The 2007 Public Accounts (page 1.7 of Volume I) indicate that the combined annual expenditure of all federal departments (excluding National Defence and transfer payments) was $40.3 billion. Of course, this figure will probably be higher in 2012-13. Nevertheless, it is striking that the tax cuts will cost as much as it currently costs to run the Government of Canada’s entire non-military side.

Table 2.3 (page 47) of the Statement indicates that federal revenues will be $288.9 billion in 2012-13. The implication is that, without the tax cuts, federal revenues would have been $329.1 billion.
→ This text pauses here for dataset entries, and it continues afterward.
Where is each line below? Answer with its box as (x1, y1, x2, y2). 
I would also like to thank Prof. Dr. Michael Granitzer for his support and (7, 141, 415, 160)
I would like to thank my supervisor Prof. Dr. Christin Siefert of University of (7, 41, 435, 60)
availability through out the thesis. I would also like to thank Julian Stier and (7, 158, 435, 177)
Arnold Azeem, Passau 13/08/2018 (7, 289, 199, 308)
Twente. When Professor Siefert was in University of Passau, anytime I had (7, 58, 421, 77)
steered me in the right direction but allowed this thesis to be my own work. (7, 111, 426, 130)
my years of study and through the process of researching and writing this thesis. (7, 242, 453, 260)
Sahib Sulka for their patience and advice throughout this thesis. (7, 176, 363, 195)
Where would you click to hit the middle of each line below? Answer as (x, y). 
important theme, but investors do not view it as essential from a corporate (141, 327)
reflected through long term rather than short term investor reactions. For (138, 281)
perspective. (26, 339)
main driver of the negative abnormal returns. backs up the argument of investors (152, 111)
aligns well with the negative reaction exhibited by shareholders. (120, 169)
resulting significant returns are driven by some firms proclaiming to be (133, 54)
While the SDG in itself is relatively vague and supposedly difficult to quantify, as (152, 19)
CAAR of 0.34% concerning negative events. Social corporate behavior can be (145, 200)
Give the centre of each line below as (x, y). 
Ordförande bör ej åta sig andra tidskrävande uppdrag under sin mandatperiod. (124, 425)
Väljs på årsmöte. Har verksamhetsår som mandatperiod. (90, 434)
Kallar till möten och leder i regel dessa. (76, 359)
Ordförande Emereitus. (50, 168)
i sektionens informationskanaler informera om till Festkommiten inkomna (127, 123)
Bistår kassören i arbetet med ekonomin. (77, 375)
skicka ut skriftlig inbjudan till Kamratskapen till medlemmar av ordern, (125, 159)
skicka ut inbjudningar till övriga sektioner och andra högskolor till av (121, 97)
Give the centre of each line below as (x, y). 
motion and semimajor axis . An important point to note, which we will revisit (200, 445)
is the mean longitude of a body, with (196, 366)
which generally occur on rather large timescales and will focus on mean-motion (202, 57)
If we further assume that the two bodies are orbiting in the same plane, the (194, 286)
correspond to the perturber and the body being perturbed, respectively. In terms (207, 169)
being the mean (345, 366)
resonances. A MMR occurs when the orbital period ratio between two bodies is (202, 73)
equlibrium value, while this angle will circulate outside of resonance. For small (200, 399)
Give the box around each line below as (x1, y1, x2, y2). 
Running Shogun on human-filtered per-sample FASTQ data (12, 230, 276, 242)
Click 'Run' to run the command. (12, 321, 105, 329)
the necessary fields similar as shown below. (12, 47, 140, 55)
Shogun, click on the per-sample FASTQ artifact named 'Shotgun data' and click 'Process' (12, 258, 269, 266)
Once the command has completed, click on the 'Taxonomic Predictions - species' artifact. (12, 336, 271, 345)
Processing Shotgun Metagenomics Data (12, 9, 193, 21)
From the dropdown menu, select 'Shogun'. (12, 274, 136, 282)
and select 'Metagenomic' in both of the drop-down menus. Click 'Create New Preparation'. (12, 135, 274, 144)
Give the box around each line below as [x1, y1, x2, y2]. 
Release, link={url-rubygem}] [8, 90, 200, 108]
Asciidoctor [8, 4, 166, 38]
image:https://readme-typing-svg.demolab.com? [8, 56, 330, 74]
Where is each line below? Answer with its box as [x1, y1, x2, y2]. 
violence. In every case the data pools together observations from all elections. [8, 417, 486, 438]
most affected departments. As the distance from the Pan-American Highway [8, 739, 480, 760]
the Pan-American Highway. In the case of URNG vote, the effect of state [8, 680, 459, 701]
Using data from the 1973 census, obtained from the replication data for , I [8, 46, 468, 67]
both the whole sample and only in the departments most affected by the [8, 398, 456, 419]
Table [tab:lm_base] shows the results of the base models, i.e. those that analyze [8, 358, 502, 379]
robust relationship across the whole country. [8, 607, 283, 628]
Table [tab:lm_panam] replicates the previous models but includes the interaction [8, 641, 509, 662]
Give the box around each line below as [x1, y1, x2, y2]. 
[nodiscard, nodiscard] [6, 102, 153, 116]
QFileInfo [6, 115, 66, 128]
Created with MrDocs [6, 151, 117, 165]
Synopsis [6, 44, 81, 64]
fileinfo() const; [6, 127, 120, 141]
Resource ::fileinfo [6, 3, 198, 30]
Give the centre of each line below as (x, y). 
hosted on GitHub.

Put another way, the Conservatives have surrendered 12.2% (or nearly one-eight) of future federal revenues during their two years in office. Given another decade and a half at this rate, the Canadian state would disappear altogether.

3 comments

  • wastes money that could otherwise have financed vital public programs

    How do you know the money is wasted? It is my money and I get to keep more of it now. I guess you, like so many of your Liberal friends, think I’m going to blow it on beer and popcorn.

  • A cursory examination of this blog will confirm that I am no Liberal. In fact, the Liberals initiated many of the tax cuts in this mini-budget and allowed it to pass.
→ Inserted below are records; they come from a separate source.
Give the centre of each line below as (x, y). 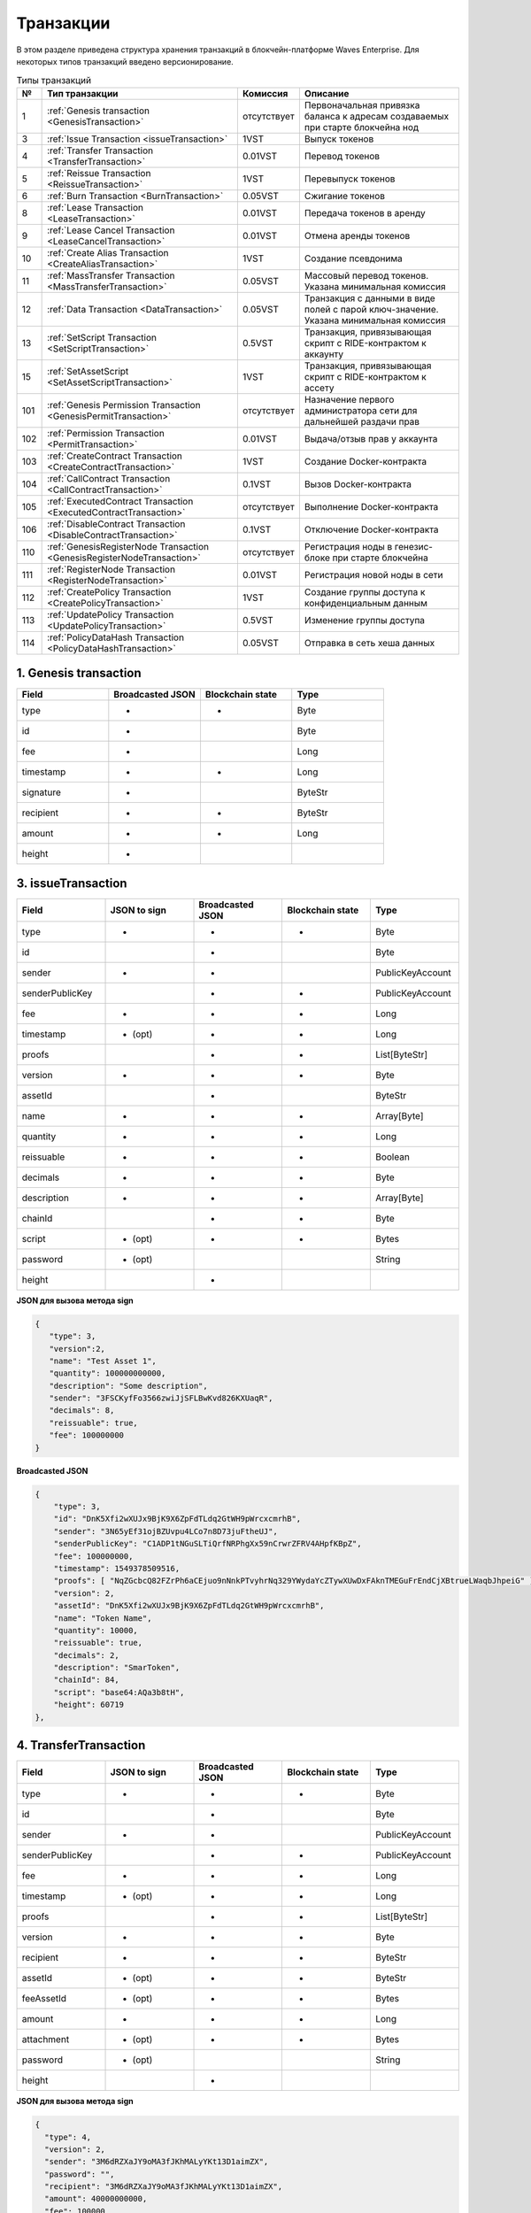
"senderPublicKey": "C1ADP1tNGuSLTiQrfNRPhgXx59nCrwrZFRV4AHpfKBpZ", (208, 1544)
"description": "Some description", (128, 1386)
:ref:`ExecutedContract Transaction (120, 501)
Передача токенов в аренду (365, 212)
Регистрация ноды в (348, 546)
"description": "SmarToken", (117, 1668)
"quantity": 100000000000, (108, 1373)
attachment (46, 2040)

    I wish that these tax cuts would allow ordinary Canadians to buy more beer and popcorn, but groceries are already GST exempt. A predominant share of the money will simply add to corporate Canada’s record-high profits, causing it to pay more tax to the US government instead. I do consider that to be wasteful, from a Canadian perspective.
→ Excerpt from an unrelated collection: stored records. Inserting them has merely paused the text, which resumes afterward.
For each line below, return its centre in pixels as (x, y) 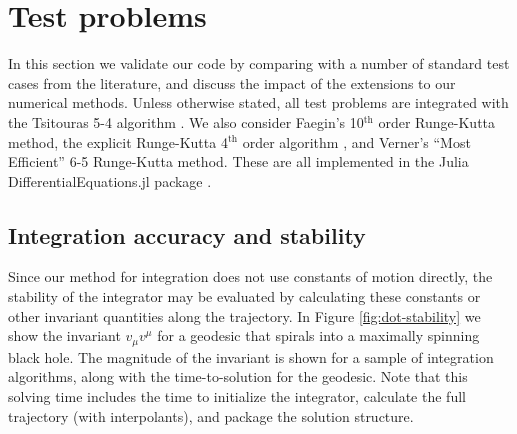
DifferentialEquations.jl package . (110, 180)
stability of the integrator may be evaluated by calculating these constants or (244, 296)
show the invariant (64, 335)
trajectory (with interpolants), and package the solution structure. (211, 415)
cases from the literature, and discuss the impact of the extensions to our (232, 82)
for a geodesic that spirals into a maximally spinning (318, 335)
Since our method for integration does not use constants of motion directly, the (250, 276)
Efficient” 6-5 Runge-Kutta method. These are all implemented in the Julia (238, 161)
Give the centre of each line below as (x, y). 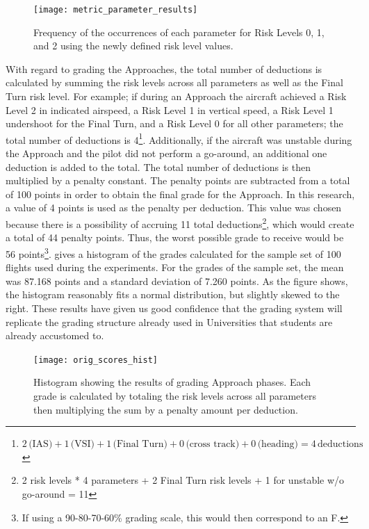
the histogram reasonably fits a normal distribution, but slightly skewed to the (173, 294)
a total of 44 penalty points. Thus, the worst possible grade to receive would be (175, 237)
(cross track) (213, 445)
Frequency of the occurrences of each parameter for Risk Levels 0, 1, (179, 32)
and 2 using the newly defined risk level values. (133, 46)
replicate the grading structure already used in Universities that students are (169, 322)
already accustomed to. (55, 335)
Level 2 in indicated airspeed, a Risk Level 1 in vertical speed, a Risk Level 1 (170, 109)
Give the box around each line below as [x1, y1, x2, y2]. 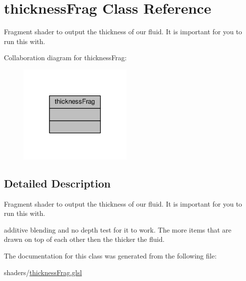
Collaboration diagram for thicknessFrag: [4, 52, 127, 63]
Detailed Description [4, 175, 111, 190]
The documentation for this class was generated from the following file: [4, 250, 217, 260]
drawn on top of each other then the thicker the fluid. [4, 234, 165, 244]
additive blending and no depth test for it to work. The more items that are [4, 224, 232, 234]
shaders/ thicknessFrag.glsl [4, 267, 82, 277]
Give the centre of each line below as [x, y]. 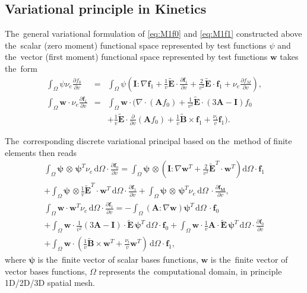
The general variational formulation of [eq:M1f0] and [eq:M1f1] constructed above [153, 34]
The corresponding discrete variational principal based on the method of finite [148, 141]
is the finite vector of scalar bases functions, [118, 259]
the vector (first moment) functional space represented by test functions [136, 57]
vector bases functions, [46, 271]
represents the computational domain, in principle [190, 271]
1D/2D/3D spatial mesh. [50, 283]
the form [21, 68]
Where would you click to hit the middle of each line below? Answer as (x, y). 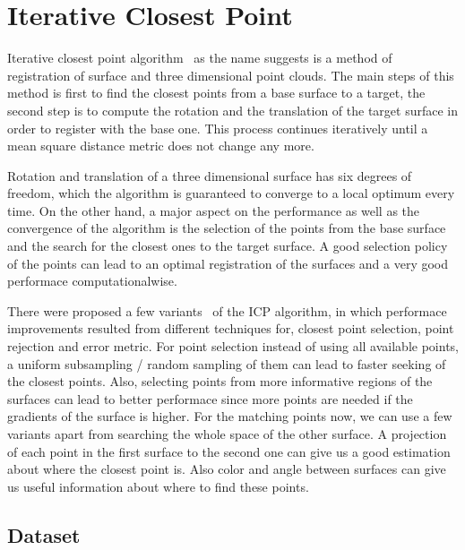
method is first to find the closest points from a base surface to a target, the (216, 93)
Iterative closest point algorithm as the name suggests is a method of (200, 58)
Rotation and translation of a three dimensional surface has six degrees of (210, 175)
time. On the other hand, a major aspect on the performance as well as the (214, 210)
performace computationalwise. (92, 281)
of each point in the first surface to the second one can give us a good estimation (229, 451)
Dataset (44, 534)
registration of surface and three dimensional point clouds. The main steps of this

  • American voted for Bush and suffered from a quickie pleasure fixed for the 1st few yr. The damage had already done would take years to repair. Now, Canadians are doing the same vote for Harper for his Tax cut schemes that would cost us sever pain later. Actually already happening.
    If not that 2% GST cut, we may not fall into such a deep trap and may have a few tight budget to play around easing current economic hard time. What’s next, cut our health care to compensate the short fall by privatize it while American try model our universal HC system?